Note: The data in this problem comes from an interview problem where the meaning of the variables and the output is unknown.

In [175]:
from sklearn.model_selection import train_test_split
from sklearn.preprocessing import StandardScaler
import pandas as pd

In [176]:
train_location = '/Users/connorodell/Documents/Data_Science/learning/exercise_03_train.csv'

train_df = pd.read_csv(train_location)

In [177]:
# Clean data. Details can be found in other notebook
train_df = train_df.dropna()

# Correct days so that all are spelled out
train_df['x35'] = train_df['x35'].map(lambda x: 'wednesday' if x=='wed' else 'thursday' if (x=='thur' or x=='thurday') else 'friday' if x=='fri' else x)

# Correct sept. to Sept and Dev to Dec in column x68
train_df['x68'] = train_df['x68'].map(lambda x: 'Jan' if x=='January' else 'Sept' if x=='sept.' else 'Dec' if x=='Dev' else x)

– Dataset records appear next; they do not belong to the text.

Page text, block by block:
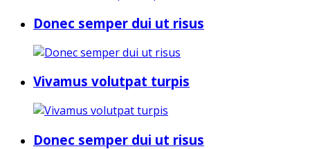
Donec semper dui ut risus
Vivamus volutpat turpis
Donec semper dui ut risus
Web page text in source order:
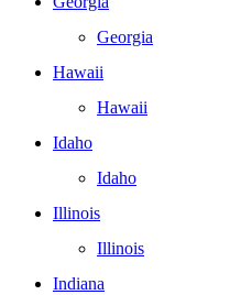
Georgia
Hawaii
Hawaii
Idaho
Idaho
Illinois
Illinois
Indiana
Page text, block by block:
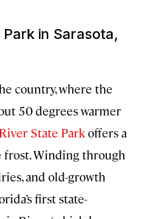
in Sarasota,
country, where the
50 degrees warmer
State Parkoffers a
Winding through
and old-growth
first state-
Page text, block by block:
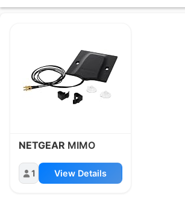
NETGEAR MIMO
1 View Details
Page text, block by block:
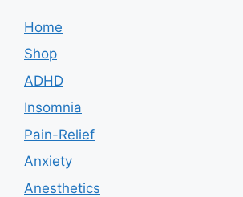
Home
Shop
ADHD
Insomnia
Pain-Relief
Anxiety
Anesthetics
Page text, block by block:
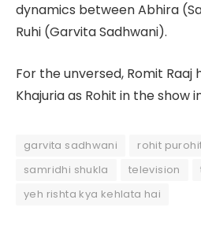
dynamics between Abhira
Ruhi (Garvita Sadhwani).
For the unversed, Romit
Khajuria as Rohit in the show
garvita sadhwani rohit
samridhi shukla
television
yeh rishta kya kehlata hai
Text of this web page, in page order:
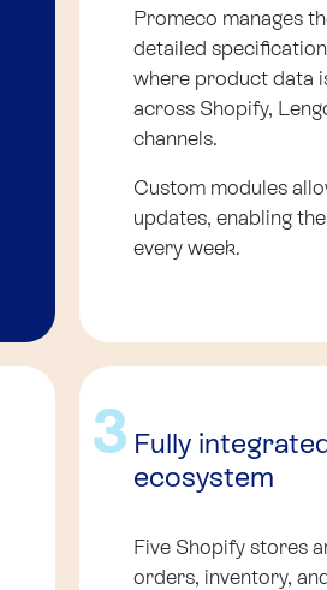
Promeco manages
detailed
where product data
across Shopify,
channels.
Custom modules
updates, enabling
every week.
3 Fully
ecosystem
Five Shopify stores
orders, inventory,
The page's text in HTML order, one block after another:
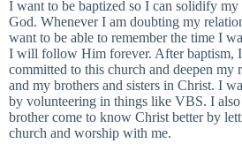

# Transform columns x34, x35, x68, and x93 to dummy variables
train_df = pd.get_dummies(train_df, columns=['x34', 'x35', 'x68', 'x93'])

# Transform columns x41 and x45 to floats
train_df['x41'] = train_df['x41'].map(lambda x: x.lstrip('$'))
train_df['x41'] = pd.to_numeric(train_df['x41'])

train_df['x45'] = train_df['x45'].map(lambda x: x.rstrip('%'))
train_df['x45'] = pd.to_numeric(train_df['x45'])

In [178]:
# split data into train/test sets
X_train, X_test, Y_train, Y_test = train_test_split(train_df.drop('y', axis=1), train_df['y'], test_size=0.2, random_state=42)

# scale data using the standard scaler in sklearn
scaler = StandardScaler()

X_train = scaler.fit_transform(X_train)
X_test = scaler.fit_transform(X_test)

# Get numpy columns for Y
Y_train = Y_train.values.reshape(len(Y_train),1)
Y_test = Y_test.values.reshape(len(Y_test),1)

In [179]:
# run new model
# note that samples are in rows of train_df, so the transposes are fed into the models
params = LogModel(X_train.T, Y_train.T, X_test.T, Y_test.T, layer_size=3, learning_rate=0.1, iterations=10)

  


Model accuracy: 79.6837%


Notes:

* The current neural network framework with the sigmoid activation functions does not perform well on the large train_df dataset. It may improve with more iterations, but the time required for each iteration with the current framework is large.
* It will be interesting to see how improved versions of a neural network with tanh or ReLU activation functions perform.
* The amount of time required to train the network is large, probably due to multiplication of large matrices.
* We get an overflow warning from the np.exp function when the number of nodes in the hidden layer is increased.

In [180]:
params = LogModel(X_train.T, Y_train.T, X_test.T, Y_test.T, layer_size=60, learning_rate=0.1, iterations=10)

  


Model accuracy: 79.6837%


Note: Increasing the number of nodes in the hidden layer doesn't seem to have any effect on accuracy but greatly increases the time required to train the network.